The entries shown here must be retyped in full, with no pictures included.

Given data:

┄┄┄┄┄┄

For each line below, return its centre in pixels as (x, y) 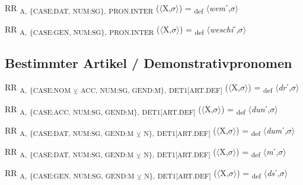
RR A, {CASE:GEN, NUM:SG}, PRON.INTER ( (82, 30)
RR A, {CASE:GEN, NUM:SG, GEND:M (70, 173)
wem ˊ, (220, 8)
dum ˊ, (277, 130)
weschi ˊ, (224, 29)
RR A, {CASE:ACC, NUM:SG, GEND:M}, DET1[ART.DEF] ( (103, 109)
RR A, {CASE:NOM (38, 88)
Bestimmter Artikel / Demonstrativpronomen (149, 62)

┄┄┄┄┄┄

Reply:
For each line below, return its centre in pixels as (x, y) 
RR A, {CASE:GEN, NUM:SG}, PRON.INTER ( (82, 30)
RR A, {CASE:GEN, NUM:SG, GEND:M (70, 173)
wem ˊ, (220, 8)
dum ˊ, (277, 130)
weschi ˊ, (224, 29)
RR A, {CASE:ACC, NUM:SG, GEND:M}, DET1[ART.DEF] ( (103, 109)
RR A, {CASE:NOM (38, 88)
Bestimmter Artikel / Demonstrativpronomen (149, 62)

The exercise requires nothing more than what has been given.